Since the Scheffé test in SPSS performs pairwise comparisons as well as outputs homogeneous subgroups, let's look at its results.

Pairwise comparisons

The pairwise comparison is used to provide information about significant differences between the mean values ​​of the individual groups. In the present example, for the respective pairwise comparisons for each combination of two federal states are output:

  • the difference ,
  • the standard error,
  • the p-value (column: significance ), which means a rejection of the equality of the mean values if the specified significance level is not reached, and
  • a 95% confidence interval for the difference in mean. If the confidence interval does not contain zero, the null hypothesis is rejected at the significance level of 5%.

At a given level of significance of 5%, only the mean values ​​for Schleswig-Holstein and Saxony are significant (p-value equals 2.1%), for all other comparisons with Schleswig-Holstein not.

ScheffePaar.PNG

Group comparisons

By means of the group-by-group comparison, detailed statements can be made about the homogeneity of the group mean values. However, this comparison allows only limited statements about the significant differences between the groups.
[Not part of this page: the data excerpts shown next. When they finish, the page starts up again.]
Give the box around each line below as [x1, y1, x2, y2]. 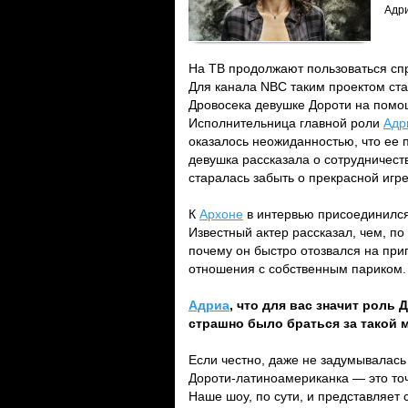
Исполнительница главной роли [189, 116, 383, 130]
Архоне [199, 207, 243, 221]
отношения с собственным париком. [189, 261, 406, 276]
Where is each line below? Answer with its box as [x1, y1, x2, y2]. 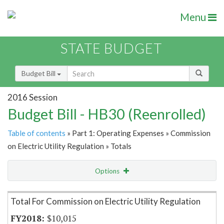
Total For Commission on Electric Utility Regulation [10, 196, 200, 207]
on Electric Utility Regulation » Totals [7, 141, 131, 151]
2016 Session [7, 91, 57, 102]
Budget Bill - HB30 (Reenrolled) [7, 105, 206, 123]
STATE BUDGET [60, 40, 162, 57]
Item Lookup [10, 187, 49, 196]
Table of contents [7, 128, 65, 138]
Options [95, 167, 121, 175]
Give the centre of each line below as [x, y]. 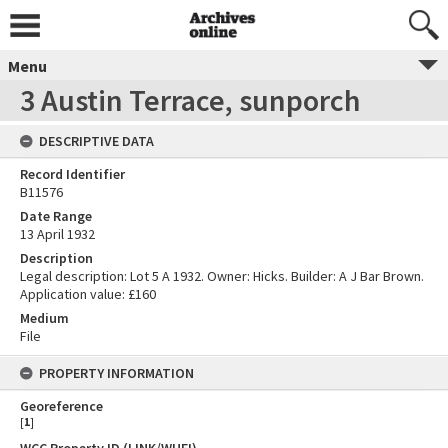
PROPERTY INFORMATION [116, 373]
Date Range [56, 216]
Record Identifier [72, 174]
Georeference [61, 406]
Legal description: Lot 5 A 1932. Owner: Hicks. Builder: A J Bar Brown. [222, 276]
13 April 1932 [57, 234]
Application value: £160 [88, 294]
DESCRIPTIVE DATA [96, 141]
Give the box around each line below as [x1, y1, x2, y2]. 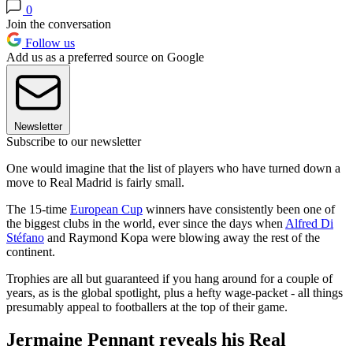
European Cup [70, 202, 143, 216]
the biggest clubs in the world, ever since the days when [6, 216, 285, 230]
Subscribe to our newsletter [6, 134, 141, 148]
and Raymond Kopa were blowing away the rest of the [44, 230, 320, 244]
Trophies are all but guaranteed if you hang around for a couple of [6, 271, 333, 285]
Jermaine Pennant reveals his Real [6, 329, 286, 351]
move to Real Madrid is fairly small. [6, 175, 184, 189]
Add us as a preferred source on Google [6, 50, 204, 64]
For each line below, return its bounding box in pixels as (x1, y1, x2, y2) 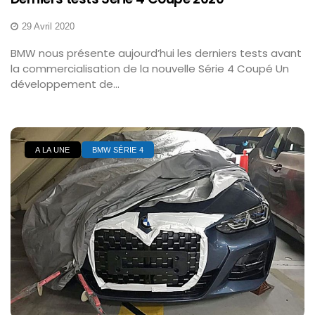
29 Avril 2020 (22, 21, 75, 32)
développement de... (11, 77, 120, 92)
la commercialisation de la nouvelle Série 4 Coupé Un (11, 61, 289, 77)
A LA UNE (35, 146, 70, 155)
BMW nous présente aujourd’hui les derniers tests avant (11, 46, 302, 61)
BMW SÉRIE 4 (91, 146, 144, 155)
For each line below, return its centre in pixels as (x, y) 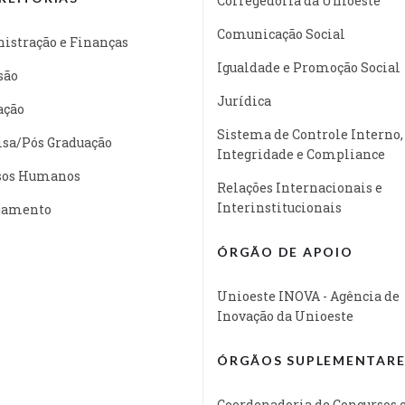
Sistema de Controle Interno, (310, 134)
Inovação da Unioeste (285, 316)
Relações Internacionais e (300, 187)
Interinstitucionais (279, 207)
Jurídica (244, 100)
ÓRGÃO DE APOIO (285, 251)
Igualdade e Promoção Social (309, 67)
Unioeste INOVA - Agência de (308, 296)
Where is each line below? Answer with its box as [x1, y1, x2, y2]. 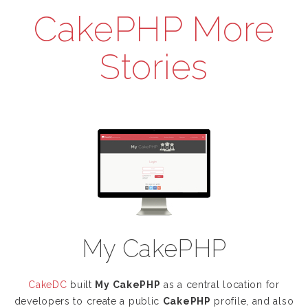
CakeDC [28, 279, 67, 290]
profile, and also [210, 296, 294, 307]
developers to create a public [14, 296, 163, 307]
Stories [100, 47, 208, 87]
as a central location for [160, 279, 280, 290]
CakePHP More [33, 9, 275, 49]

In the present example an iterative process is carried out to find homogeneous subgroups, i.e. H. Groups in which the null hypothesis of equality of means is not rejected. For this purpose, the observed mean values ​​are sorted according to size and a series of tests is carried out.

Overstretched
mean values
Tested null hypotheses
16
15th
14th
13
... In general, further tests are carried out with fewer and fewer groups
For example: not refused not rejected in previously contained declined

In the first step, the null hypothesis is tested and rejected; we already know that the mean values ​​are different. Then first

  • removed the state with the largest mean and tested the null hypothesis and
  • removed the state with the smallest mean and tested the null hypothesis .

In both tests, only groups with 15 federal states are tested. If the null hypothesis is rejected in one of the tests (red in the table), the state with the largest mean and the state with the smallest mean are removed from the group and the test is repeated. A sequence of null hypotheses to be tested is thus built up with an ever decreasing number of mean values.

The procedure is canceled if

  • either the null hypothesis cannot be rejected in one of the tests (green in the table) or
  • the considered null hypothesis is already part of a null hypothesis that has not been rejected (yellow in the table) or
  • only one state is left.

The "green" subgroups are issued by SPSS.

ScheffeGruppe.PNG

For the example there are two homogeneous subgroups with 14 federal states each. In other words, the null hypothesis of equality of the means could not be rejected here. Bremen and Hamburg are excluded from homogeneous subgroup 1, and Saxony and Mecklenburg-Western Pomerania are excluded from homogeneous subgroup 2. Statements about which mean values ​​of which federal states are significantly different cannot be made in this case.

Individual evidence

  1. ^ Ajit C. Tamhane: Multiple comparisons in model I one-way ANOVA with unequal variances . In: Communications in Statistics - Theory and Methods . tape 6 , no. 1 , 1977, pp. 15-32 , doi : 10.1080 / 03610927708827466 .
  2. Werner Timischl : Applied Statistics. An introduction for biologists and medical professionals. 2013, 3rd edition, p. 373.

literature

  • Bernd Rönz: script: Computational Statistics I . Humboldt University of Berlin, Chair of Statistics, Berlin 2001.